LibraryOklahoma Administrative Code
Edition2023
CurrencyCurrent through Vol. 41, No. 7, December 15, 2023
CitationOkla. Admin. Code § 365:25-7-113
Year2023

(a) This section shall not apply to foreign or alien insurers licensed in this state or an insurer that is a SOX Compliant Entity or a direct or indirect wholly-owned subsidiary of a SOX Compliant Entity.

(b) The audit committee shall be directly responsible for the appointment, compensation and oversight of the work of any accountant (including resolution of disagreements between management and the accountant regarding financial reporting) for the purpose of preparing or issuing the audited financial report or related work pursuant to this regulation. Each accountant shall report directly to the audit committee.

(c) The audit committee of an insurer or group of insurers shall be responsible for overseeing the insurer's Internal audit function and granting the person or persons performing the function suitable authority and resources to fulfill their responsibilities if required by 365:25-7-114 of this regulation.

(d) Each member of the audit committee shall be a member of the board of directors of the insurer or a member of the board of directors of an entity elected pursuant to subsection f and 365:25-7-102(c).

(e) In order to be considered independent for purposes of this section, a member of the audit committee may not, other than in his or her capacity as a member of the audit committee, the board of directors, or any other board committee, accept any consulting, advisory or other compensatory fee from the entity or be an affiliated person of the entity or any subsidiary thereof. However, if law requires board participation by otherwise non-independent members, that law shall prevail and such members may participate in the audit committee and be designated as independent for audit committee purposes, unless they are an officer or employee of the insurer or one of its affiliates.
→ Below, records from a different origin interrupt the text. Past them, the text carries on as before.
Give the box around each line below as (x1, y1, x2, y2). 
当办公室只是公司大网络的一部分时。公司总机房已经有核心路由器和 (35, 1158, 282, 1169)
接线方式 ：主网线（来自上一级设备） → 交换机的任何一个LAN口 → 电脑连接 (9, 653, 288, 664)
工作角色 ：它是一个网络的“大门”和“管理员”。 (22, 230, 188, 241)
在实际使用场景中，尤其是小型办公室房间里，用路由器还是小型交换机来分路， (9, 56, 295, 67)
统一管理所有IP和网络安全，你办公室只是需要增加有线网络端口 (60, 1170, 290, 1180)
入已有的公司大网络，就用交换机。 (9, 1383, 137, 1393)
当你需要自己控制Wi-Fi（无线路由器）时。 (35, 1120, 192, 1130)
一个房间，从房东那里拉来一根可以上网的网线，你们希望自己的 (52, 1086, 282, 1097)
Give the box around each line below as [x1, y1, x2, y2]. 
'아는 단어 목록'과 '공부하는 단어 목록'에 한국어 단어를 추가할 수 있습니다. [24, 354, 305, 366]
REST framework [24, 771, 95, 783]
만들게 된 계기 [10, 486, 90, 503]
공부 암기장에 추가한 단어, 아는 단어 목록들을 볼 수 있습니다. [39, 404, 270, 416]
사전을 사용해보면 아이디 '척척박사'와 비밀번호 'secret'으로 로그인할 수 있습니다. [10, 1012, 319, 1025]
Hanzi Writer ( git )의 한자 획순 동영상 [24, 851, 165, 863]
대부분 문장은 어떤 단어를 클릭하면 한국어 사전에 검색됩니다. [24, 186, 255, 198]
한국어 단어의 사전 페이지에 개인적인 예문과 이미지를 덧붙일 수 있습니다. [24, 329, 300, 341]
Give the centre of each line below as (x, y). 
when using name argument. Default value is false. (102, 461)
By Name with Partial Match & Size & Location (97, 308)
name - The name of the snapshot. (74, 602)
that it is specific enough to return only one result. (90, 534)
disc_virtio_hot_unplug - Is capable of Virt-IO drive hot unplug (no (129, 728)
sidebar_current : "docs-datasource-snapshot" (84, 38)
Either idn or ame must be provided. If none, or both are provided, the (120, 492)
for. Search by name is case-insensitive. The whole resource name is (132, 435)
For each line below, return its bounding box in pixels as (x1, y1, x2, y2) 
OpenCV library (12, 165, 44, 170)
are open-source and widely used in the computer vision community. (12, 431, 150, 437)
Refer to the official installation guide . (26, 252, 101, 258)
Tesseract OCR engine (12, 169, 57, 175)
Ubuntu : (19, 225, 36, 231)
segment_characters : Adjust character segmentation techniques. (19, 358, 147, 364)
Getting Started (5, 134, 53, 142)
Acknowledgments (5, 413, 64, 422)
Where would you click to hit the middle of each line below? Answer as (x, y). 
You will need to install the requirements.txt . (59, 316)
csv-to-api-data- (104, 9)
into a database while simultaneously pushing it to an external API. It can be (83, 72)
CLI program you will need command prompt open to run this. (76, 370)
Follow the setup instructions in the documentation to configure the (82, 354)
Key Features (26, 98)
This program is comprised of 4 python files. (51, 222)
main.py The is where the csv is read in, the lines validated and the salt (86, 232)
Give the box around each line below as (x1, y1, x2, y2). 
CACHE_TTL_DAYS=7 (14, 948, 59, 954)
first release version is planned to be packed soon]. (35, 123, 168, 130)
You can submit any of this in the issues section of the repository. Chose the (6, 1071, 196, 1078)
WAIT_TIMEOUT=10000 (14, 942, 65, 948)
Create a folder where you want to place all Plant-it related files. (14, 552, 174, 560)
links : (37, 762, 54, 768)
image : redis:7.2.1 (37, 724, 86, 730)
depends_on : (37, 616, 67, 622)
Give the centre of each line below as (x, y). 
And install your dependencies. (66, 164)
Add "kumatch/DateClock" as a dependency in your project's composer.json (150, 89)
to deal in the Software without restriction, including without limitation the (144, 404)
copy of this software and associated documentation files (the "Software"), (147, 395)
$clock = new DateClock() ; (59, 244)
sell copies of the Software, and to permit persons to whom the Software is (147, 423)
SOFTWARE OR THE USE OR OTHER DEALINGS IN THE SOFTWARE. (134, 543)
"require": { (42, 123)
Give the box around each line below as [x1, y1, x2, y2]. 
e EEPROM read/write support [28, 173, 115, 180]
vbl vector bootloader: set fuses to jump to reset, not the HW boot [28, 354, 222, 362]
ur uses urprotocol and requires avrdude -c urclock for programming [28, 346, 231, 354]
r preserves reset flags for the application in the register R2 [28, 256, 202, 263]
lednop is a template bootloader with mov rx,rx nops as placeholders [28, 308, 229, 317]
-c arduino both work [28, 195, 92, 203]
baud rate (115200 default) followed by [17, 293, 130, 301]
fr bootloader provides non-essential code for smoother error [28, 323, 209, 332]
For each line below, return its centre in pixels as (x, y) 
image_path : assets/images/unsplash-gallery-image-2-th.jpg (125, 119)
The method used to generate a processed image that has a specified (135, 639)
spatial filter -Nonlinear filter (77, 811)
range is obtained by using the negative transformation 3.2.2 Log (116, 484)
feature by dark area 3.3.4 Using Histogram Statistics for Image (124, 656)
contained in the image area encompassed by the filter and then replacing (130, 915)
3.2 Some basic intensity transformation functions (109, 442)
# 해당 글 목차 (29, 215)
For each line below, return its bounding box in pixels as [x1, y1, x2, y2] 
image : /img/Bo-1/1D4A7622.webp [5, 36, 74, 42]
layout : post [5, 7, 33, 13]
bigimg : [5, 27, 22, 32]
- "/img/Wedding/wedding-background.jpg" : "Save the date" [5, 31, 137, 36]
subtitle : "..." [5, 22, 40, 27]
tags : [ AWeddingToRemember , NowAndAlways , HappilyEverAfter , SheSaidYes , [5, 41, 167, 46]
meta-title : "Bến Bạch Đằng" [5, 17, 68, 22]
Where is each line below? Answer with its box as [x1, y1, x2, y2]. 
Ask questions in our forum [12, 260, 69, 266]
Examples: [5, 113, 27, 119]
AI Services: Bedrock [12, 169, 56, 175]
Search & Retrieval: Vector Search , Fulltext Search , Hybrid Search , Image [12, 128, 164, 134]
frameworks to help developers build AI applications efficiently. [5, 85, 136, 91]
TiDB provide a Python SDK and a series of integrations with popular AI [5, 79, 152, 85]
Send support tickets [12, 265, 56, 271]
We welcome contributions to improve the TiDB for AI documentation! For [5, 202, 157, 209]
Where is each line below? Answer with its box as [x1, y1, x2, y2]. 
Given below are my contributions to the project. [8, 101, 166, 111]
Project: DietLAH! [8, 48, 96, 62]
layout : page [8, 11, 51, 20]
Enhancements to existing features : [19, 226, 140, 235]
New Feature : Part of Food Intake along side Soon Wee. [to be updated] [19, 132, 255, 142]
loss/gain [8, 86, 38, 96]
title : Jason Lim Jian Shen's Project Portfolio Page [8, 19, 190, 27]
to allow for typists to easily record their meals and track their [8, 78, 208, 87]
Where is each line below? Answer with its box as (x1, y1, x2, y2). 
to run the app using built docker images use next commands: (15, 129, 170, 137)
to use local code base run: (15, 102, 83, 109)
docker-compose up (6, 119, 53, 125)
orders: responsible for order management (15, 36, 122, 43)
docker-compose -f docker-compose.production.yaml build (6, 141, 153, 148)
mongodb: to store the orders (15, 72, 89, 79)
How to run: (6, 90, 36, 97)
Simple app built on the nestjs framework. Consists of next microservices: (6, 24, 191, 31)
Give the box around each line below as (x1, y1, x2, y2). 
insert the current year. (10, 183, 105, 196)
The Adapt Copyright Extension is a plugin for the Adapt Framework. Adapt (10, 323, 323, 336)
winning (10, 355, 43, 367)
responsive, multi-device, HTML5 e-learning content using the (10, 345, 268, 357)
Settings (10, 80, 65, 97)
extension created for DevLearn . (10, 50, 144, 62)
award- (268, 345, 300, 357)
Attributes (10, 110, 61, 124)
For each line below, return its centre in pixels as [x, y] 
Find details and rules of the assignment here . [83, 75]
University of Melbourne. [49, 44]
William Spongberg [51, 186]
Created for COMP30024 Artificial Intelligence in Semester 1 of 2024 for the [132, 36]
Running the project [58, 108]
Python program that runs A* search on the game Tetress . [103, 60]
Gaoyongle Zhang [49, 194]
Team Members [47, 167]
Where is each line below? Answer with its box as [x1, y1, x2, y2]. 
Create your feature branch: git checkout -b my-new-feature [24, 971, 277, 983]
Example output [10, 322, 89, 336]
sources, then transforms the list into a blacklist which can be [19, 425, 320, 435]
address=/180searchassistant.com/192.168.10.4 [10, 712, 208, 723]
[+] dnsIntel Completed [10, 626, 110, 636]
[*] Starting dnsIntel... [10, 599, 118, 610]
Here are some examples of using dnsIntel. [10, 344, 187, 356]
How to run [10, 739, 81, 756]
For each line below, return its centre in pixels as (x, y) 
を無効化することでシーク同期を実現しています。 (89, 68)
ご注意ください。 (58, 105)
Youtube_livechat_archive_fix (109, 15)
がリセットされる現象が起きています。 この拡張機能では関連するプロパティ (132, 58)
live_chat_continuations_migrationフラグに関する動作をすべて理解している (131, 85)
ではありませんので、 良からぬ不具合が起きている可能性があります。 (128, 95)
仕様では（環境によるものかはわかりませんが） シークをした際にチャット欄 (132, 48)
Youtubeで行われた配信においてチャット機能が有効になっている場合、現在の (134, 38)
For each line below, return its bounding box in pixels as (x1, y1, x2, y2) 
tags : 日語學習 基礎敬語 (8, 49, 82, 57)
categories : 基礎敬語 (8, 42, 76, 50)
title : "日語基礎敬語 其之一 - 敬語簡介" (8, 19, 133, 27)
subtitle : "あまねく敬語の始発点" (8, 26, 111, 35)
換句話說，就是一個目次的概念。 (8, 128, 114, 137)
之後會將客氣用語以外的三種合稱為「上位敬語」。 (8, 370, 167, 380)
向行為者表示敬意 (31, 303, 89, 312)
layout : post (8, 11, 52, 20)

(f) If a member of the audit committee ceases to be independent for reasons outside the member's reasonable control, that person, with notice by the responsible entity to the state, may remain an audit committee member of the responsible entity until the earlier of the next annual meeting of the responsible entity or one year from the occurrence of the event that caused the member to be no longer independent.

(g) To exercise the election of the controlling person to designate the audit committee for purposes of this...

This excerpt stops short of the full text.